*** 注意! 以下には本誌連載分のネタバレがあります ***
すみません、更新遅れました! 先週は管理人であるTaichiroさんが体調を激しく崩したり、病院行ったりとゴタゴタしてしまっていたのです。(ちなみに彼が「休学中」なのも、実はその関係だったりします。)
そんなわけで、結局更新作業はいずみの一人が担当することになった次第です。
さて、今回もページあたりの情報量が多いわ、複数のエピソードが同時進行してるわで、見所をチェックするのも大変。ぶっちゃけキリが無いので泣く泣く削ったポイントも多いです。
単行本(11巻収録分)の区切りとなる、「決着」のエピソードであるだけのことはあります。
■ ネギ vs タカミチ戦、決着!
前回、「瞬動術+魔法の射手+風障壁」という、カウンター狙いの新必殺技で突撃したネギ。そこへ更に「遅延呪文による魔法の射手」というダメ押しを用意していました。
そんなネギが全身全霊を注いで放った桜花崩拳(「魔法の射手・光の九矢」を乗せた魔力パンチ)ですが、
「タカミチは魔法の射手を2本までレジストできる」
「9本の魔法の射手を二回撃つ」
「(9−2)×2=14で14本通る」
というわかりやすい理屈によってタカミチの魔法障壁を破っています。
(「雷華崩拳」は2本レジストしていたタカミチ。97話)
更に、「魔力パンチ一発のダメージ=魔法の射手一本分」の法則を加味すると計15本分。単純計算で「魔力パンチの15倍」になるダメージを食らわせたことになるでしょう。
ダウン後、朝倉の「死んだ!?」「いえっ まずはカウントを!!」は笑えますね。確認する順番が逆だろう(笑)。
(8ページ目)
タカミチは一度起きあがろうとした後、自ら負けを認めましたが、おそらくタカミチはまだ起きあがることができたと思います。それでも負けを認めたのは、本人が言う通り「20歳以上の年齢差」というハンデの問題も確かにあったでしょう。
しかし、それ以前に彼は(後になってからエヴァが教えてくれますが)「呪文を詠唱できない条件に特化された戦士」であって、「呪文の詠唱が禁じられているルール」では本来断然有利だったハズなのです。

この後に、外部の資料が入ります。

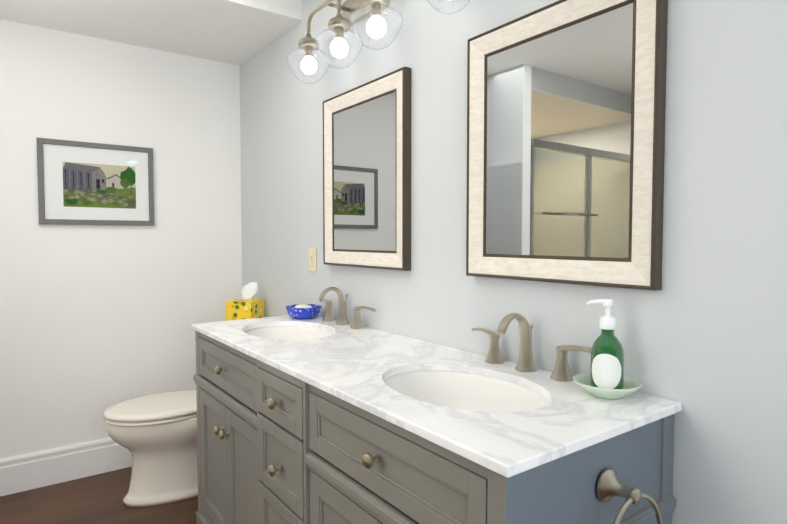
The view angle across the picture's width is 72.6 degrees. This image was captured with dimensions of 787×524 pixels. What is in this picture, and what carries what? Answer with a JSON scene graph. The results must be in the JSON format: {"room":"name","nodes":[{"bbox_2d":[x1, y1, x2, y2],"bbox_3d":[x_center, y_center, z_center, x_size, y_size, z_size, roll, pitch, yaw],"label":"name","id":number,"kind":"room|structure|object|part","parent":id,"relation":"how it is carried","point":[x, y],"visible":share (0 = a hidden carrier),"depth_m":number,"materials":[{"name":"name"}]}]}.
{"room":"bathroom","nodes":[
{"label":"bathroom","id":0,"kind":"room"},
{"bbox_2d":[0,467,197,523],"bbox_3d":[-1.128,1.254,0.911,3.370,0.100,4.550,-2,3,-36],"label":"floor","id":1,"kind":"structure","parent":0,"point":[96,499],"depth_m":2.49,"materials":[{"name":"brown wood"}]},
{"bbox_2d":[103,389,197,506],"bbox_3d":[-1.000,0.737,2.687,0.807,0.780,0.456,-2,3,-36],"label":"toilet","id":2,"kind":"object","parent":1,"relation":"on","point":[155,434],"visible":0.46,"depth_m":2.50,"materials":[{"name":"beige ceramic"}]},
{"bbox_3d":[-1.099,0.702,2.613,0.560,0.048,0.394,-2,3,-36],"label":"seat","id":3,"kind":"part","parent":2,"relation":"part of","materials":[{"name":"beige plastic"}]},
{"bbox_2d":[226,282,263,320],"bbox_3d":[-0.797,0.223,2.890,0.155,0.228,0.148,1,3,14],"label":"tissue box","id":4,"kind":"object","parent":2,"relation":"on","point":[245,306],"visible":0.85,"depth_m":2.84,"materials":[{"name":"yellow cardboard"}]},
{"bbox_2d":[191,327,681,523],"bbox_3d":[-0.104,0.736,1.672,0.583,0.870,1.779,-2,3,-36],"label":"bathroom vanity","id":5,"kind":"object","parent":1,"relation":"on","point":[327,418],"depth_m":1.19,"materials":[{"name":"grey wood"}]},
{"bbox_3d":[-0.693,0.768,2.083,0.020,0.500,0.316,-2,3,-36],"label":"door","id":6,"kind":"part","parent":5,"relation":"part of","materials":[{"name":"grey wood"}]},
{"bbox_3d":[-0.599,0.392,1.938,0.020,0.150,0.635,-2,3,-36],"label":"drawer","id":7,"kind":"part","parent":5,"relation":"part of","materials":[{"name":"grey wood"}]},
{"bbox_3d":[-0.505,0.779,1.825,0.020,0.500,0.316,-2,3,-36],"label":"door","id":8,"kind":"part","parent":5,"relation":"part of","materials":[{"name":"grey wood"}]},
{"bbox_3d":[-0.120,0.802,1.299,0.020,0.500,0.316,-2,3,-36],"label":"door","id":9,"kind":"part","parent":5,"relation":"part of","materials":[{"name":"grey wood"}]},
{"bbox_3d":[-0.026,0.426,1.154,0.020,0.150,0.635,-2,3,-36],"label":"drawer","id":10,"kind":"part","parent":5,"relation":"part of","materials":[{"name":"grey wood"}]},
{"bbox_3d":[-0.108,0.828,1.713,0.548,0.682,1.715,-2,3,-36],"label":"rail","id":11,"kind":"part","parent":5,"relation":"part of","materials":[{"name":"grey wood"}]},
{"bbox_2d":[191,315,681,470],"bbox_3d":[-0.108,0.290,1.690,0.553,0.020,1.724,-2,3,-36],"label":"countertop","id":12,"kind":"structure","parent":5,"relation":"on","point":[508,414],"depth_m":1.40,"materials":[{"name":"white stone"}]},
{"bbox_2d":[285,304,321,318],"bbox_3d":[-0.401,0.221,2.390,0.145,0.056,0.160,-2,3,-36],"label":"bowl","id":13,"kind":"object","parent":12,"relation":"on","point":[303,311],"visible":1,"depth_m":2.34,"materials":[{"name":"blue ceramic"}]},
{"bbox_2d":[572,373,642,398],"bbox_3d":[0.481,0.283,1.209,0.148,0.033,0.148,-2,3,-36],"label":"soap dish","id":14,"kind":"object","parent":12,"relation":"on","point":[631,385],"visible":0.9,"depth_m":1.18,"materials":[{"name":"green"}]},
{"bbox_2d":[586,299,623,388],"bbox_3d":[0.481,0.186,1.205,0.072,0.207,0.073,-2,3,-36],"label":"soap dispenser","id":15,"kind":"object","parent":14,"relation":"on","point":[607,362],"visible":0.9,"depth_m":1.18,"materials":[{"name":"green glass"}]},
{"bbox_2d":[0,19,241,458],"bbox_3d":[-1.653,-0.073,2.795,1.730,2.390,0.100,-2,3,-36],"label":"wall","id":16,"kind":"structure","parent":0,"point":[96,321],"depth_m":2.83,"materials":[{"name":"paint"}]},
{"bbox_2d":[0,438,131,496],"bbox_3d":[-1.586,1.033,2.819,1.650,0.177,0.016,-2,3,-36],"label":"baseboard","id":17,"kind":"structure","parent":16,"relation":"attached to","point":[26,472],"depth_m":2.73,"materials":[{"name":"white wood"}]},
{"bbox_2d":[36,138,154,225],"bbox_3d":[-1.534,-0.404,2.790,0.530,0.422,0.023,-2,3,-36],"label":"picture","id":18,"kind":"object","parent":16,"relation":"attached to","point":[84,183],"visible":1,"depth_m":2.77,"materials":[{"name":"grey paper"}]},
{"bbox_2d":[0,0,301,65],"bbox_3d":[-1.184,-1.202,2.511,1.250,0.109,0.831,-2,3,-36],"label":"ceiling","id":19,"kind":"structure","parent":0,"point":[237,32],"depth_m":2.56,"materials":[{"name":"paint"}]},
{"bbox_2d":[240,0,786,523],"bbox_3d":[0.295,-0.025,1.680,0.100,2.390,4.200,-2,3,-36],"label":"wall","id":20,"kind":"structure","parent":0,"point":[702,334],"depth_m":1.21,"materials":[{"name":"paint"}]},
{"bbox_2d":[309,247,316,271],"bbox_3d":[-0.383,-0.012,2.512,0.016,0.116,0.070,-2,3,-36],"label":"light switch","id":21,"kind":"object","parent":20,"relation":"attached to","point":[312,261],"visible":1,"depth_m":2.50,"materials":[{"name":"beige plastic"}]},
{"bbox_2d":[287,0,402,83],"bbox_3d":[-0.193,-0.902,2.041,0.216,0.325,0.683,-2,3,-36],"label":"sconce","id":22,"kind":"object","parent":20,"relation":"attached to","point":[339,24],"visible":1,"depth_m":2.02,"materials":[{"name":"glass"}]},
{"bbox_2d":[323,67,410,270],"bbox_3d":[-0.124,-0.336,2.126,0.035,0.713,0.587,-2,3,-36],"label":"mirror","id":23,"kind":"object","parent":20,"relation":"attached to","point":[367,175],"visible":1,"depth_m":2.08,"materials":[{"name":"brown metal"}]},
{"label":"glass","id":24,"kind":"part","parent":23,"relation":"part of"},
{"bbox_2d":[428,0,469,13],"bbox_3d":[0.321,-0.872,1.339,0.216,0.325,0.683,-2,3,-36],"label":"sconce","id":25,"kind":"object","parent":20,"relation":"attached to","point":[439,11],"visible":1,"depth_m":1.55,"materials":[{"name":"glass"}]},
{"bbox_2d":[466,0,667,290],"bbox_3d":[0.407,-0.304,1.399,0.035,0.713,0.587,-2,3,-36],"label":"mirror","id":26,"kind":"object","parent":20,"relation":"attached to","point":[566,104],"visible":0.98,"depth_m":1.34,"materials":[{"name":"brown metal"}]},
{"label":"glass","id":27,"kind":"part","parent":26,"relation":"part of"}
]}

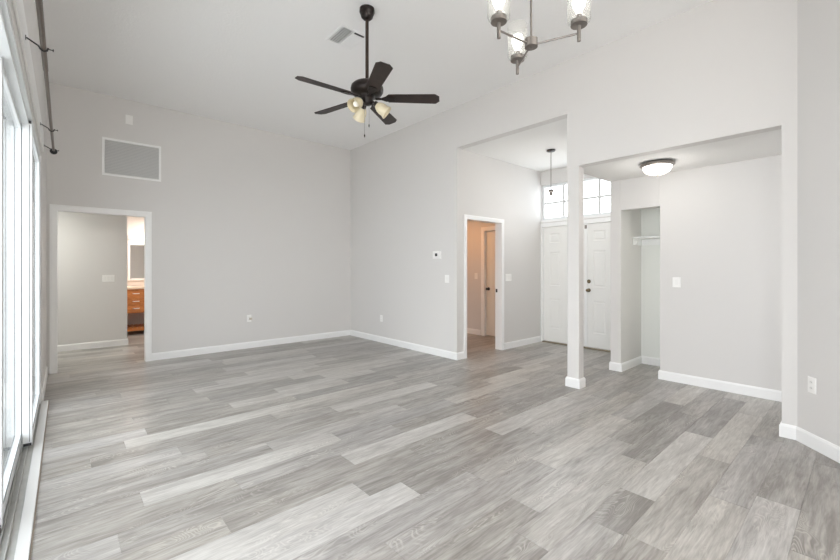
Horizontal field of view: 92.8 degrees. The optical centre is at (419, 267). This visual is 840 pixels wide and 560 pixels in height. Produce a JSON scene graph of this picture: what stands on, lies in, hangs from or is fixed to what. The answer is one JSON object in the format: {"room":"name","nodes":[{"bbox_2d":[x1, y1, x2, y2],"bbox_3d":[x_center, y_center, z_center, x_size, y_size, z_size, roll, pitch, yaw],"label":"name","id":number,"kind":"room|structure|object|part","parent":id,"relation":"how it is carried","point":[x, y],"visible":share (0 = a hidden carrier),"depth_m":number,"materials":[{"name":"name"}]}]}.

もちろん、決め技の多くを呪文詠唱に頼っているネギにとっては不利なルールなのですから、そのルール上で「一本取られた」時点で、タカミチは充分に「勝負に負けた」と言っていいでしょう。アウェーではなくホームで負けた、ってヤツですね。
また、観客達の気持ちは子供先生を応援する方向に傾いていたため、メール投票においても不利が明らかでした。つまり、タカミチは「勝負」においても「試合」においてもその結果を確信し
ていたのだと思います。
■ クラスメイト達の反応は? (6ページ目)
この茶々丸の嬉しそうな顔! (ついでに)隣の豪徳寺もすっかりネギ先生びいきに。
色々物議をかもしそうなハルナの「スゲー‥ホレそう」発言(でも恋愛感情じゃないだろーな)や、千雨と龍宮のいい笑顔とか、「ネギが勝利する」ことによってクラスメイト達の好感度がグングン上昇していることが分かります。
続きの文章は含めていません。